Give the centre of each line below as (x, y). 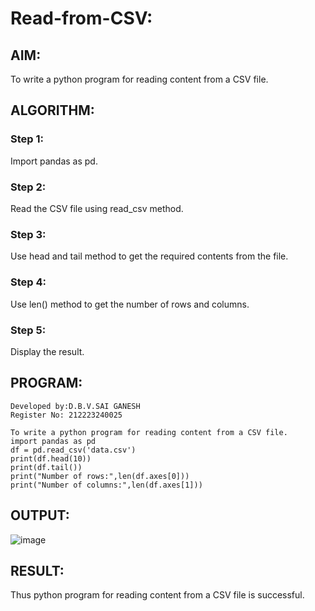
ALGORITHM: (52, 110)
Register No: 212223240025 (66, 415)
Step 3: (28, 234)
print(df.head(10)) (51, 458)
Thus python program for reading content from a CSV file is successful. (157, 595)
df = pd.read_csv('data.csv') (73, 450)
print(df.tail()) (46, 467)
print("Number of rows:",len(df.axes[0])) (100, 476)

§ REQUIRED WORK
Your task is to transcribe all of the records precisely, with no images included.

§ WRITTEN REPLY
Give the centre of each line below as (x, y). 
ALGORITHM: (52, 110)
Register No: 212223240025 (66, 415)
Step 3: (28, 234)
print(df.head(10)) (51, 458)
Thus python program for reading content from a CSV file is successful. (157, 595)
df = pd.read_csv('data.csv') (73, 450)
print(df.tail()) (46, 467)
print("Number of rows:",len(df.axes[0])) (100, 476)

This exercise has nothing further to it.